The task: Count the lines of the records below that hold the word "React", and give only the number.

Material for this task:
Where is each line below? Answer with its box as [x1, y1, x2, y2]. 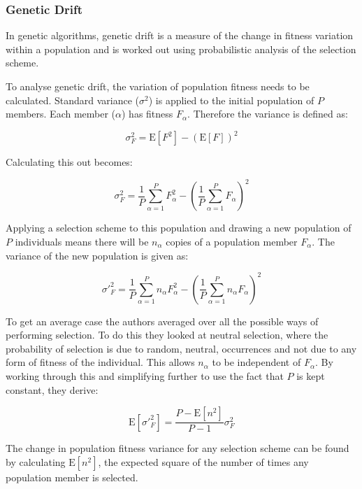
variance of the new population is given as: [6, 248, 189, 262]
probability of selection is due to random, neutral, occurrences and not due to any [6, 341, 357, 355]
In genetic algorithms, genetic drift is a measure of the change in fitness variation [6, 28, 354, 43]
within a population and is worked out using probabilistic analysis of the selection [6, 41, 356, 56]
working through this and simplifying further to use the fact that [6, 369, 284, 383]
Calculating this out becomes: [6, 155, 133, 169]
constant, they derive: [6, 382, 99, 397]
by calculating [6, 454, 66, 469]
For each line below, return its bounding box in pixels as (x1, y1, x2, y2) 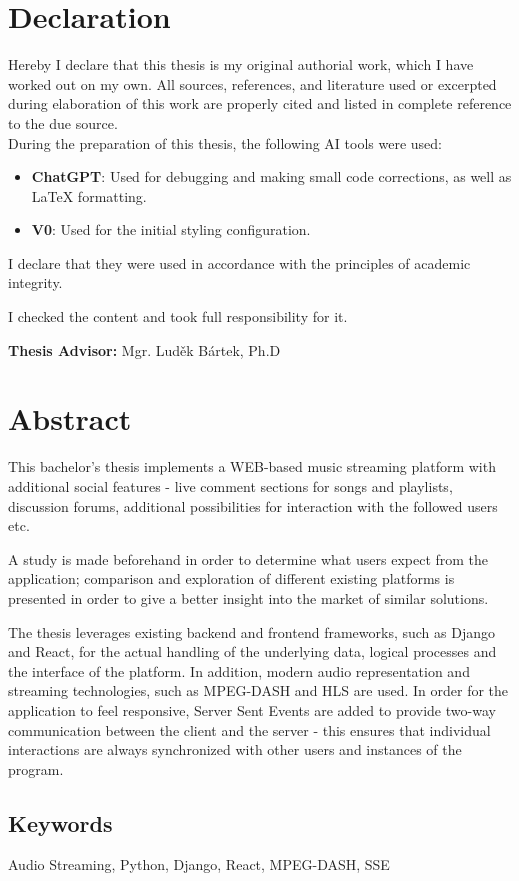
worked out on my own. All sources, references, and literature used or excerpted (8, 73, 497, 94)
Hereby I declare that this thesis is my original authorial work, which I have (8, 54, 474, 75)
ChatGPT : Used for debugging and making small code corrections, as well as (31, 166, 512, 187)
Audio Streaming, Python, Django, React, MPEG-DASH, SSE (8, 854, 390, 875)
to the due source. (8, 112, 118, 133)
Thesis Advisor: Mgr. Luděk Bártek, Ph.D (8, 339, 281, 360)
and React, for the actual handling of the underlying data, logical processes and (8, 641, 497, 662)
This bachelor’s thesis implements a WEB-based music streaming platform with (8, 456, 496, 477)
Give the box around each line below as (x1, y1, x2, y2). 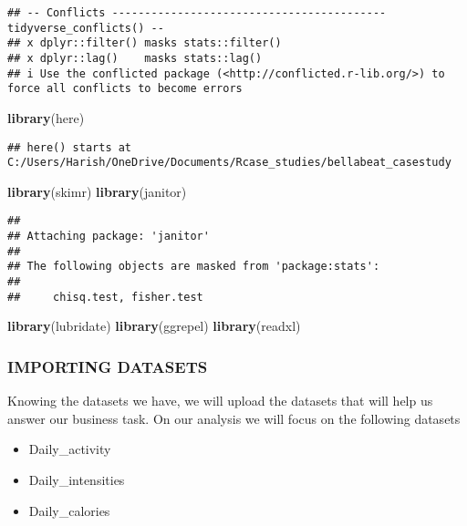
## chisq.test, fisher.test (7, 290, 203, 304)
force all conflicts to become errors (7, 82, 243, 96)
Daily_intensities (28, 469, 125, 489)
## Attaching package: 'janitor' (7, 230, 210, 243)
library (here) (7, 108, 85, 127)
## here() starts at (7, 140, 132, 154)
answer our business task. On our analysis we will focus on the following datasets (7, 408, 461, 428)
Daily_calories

Response: 2